[Dataset Boundary: Start]

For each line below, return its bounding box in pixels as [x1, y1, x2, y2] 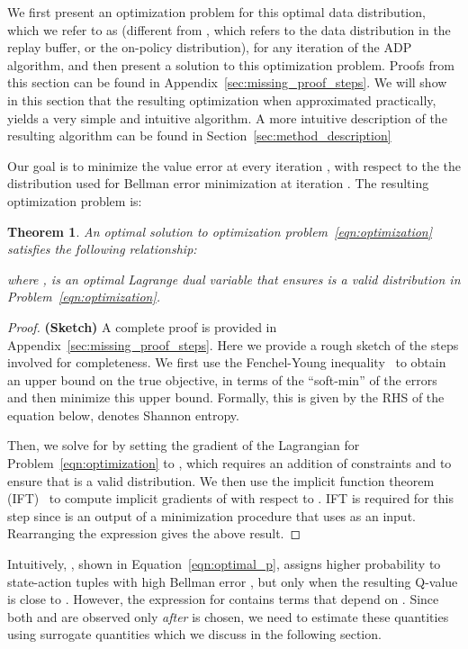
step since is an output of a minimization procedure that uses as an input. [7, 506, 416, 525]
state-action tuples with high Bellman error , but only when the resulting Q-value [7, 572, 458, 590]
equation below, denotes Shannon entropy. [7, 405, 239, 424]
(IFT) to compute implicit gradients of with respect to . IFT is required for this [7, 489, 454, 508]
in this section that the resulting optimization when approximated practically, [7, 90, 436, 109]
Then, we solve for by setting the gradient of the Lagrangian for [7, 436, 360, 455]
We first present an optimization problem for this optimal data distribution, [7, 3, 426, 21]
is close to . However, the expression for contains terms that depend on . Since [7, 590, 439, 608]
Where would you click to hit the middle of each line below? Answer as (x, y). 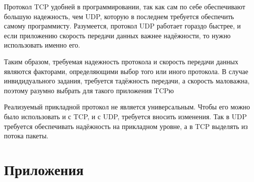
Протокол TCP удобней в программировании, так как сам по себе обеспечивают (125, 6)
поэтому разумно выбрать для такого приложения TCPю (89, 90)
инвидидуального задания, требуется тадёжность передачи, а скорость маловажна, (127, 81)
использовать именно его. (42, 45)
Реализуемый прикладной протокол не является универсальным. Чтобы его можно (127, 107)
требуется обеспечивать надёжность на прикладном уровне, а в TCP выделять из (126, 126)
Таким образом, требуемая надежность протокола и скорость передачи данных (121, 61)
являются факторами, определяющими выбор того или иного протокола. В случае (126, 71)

[Dataset Boundary: End]
[Dataset Boundary: Start]

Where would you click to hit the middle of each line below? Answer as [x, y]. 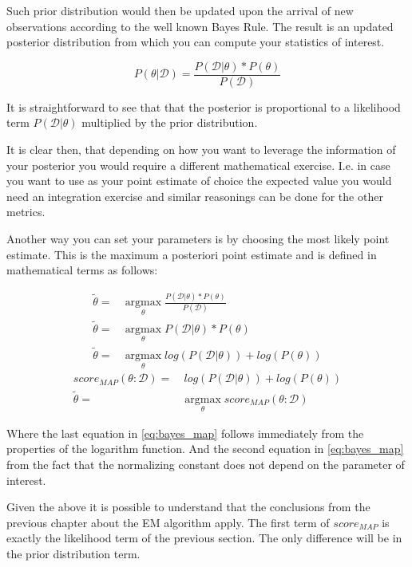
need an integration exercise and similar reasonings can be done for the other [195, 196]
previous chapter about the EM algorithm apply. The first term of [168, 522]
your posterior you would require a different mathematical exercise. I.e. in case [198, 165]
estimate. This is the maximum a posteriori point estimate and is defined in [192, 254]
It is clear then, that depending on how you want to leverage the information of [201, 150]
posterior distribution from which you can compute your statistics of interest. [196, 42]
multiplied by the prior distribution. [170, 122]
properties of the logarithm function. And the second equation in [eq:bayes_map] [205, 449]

[Dataset Boundary: End]

→ Aim of the exercise:
Going by the data above, give back only the lines from the one containing "equation below, denotes" through the one containing "использовать именно его. (42, 45)", exactly as they stand, both ends included and no images.

→ Result of the task:
equation below, denotes Shannon entropy. [7, 405, 239, 424]
(IFT) to compute implicit gradients of with respect to . IFT is required for this [7, 489, 454, 508]
in this section that the resulting optimization when approximated practically, [7, 90, 436, 109]
Then, we solve for by setting the gradient of the Lagrangian for [7, 436, 360, 455]
We first present an optimization problem for this optimal data distribution, [7, 3, 426, 21]
is close to . However, the expression for contains terms that depend on . Since [7, 590, 439, 608]
Where would you click to hit the middle of each line below? Answer as (x, y). 
Протокол TCP удобней в программировании, так как сам по себе обеспечивают (125, 6)
поэтому разумно выбрать для такого приложения TCPю (89, 90)
инвидидуального задания, требуется тадёжность передачи, а скорость маловажна, (127, 81)
использовать именно его. (42, 45)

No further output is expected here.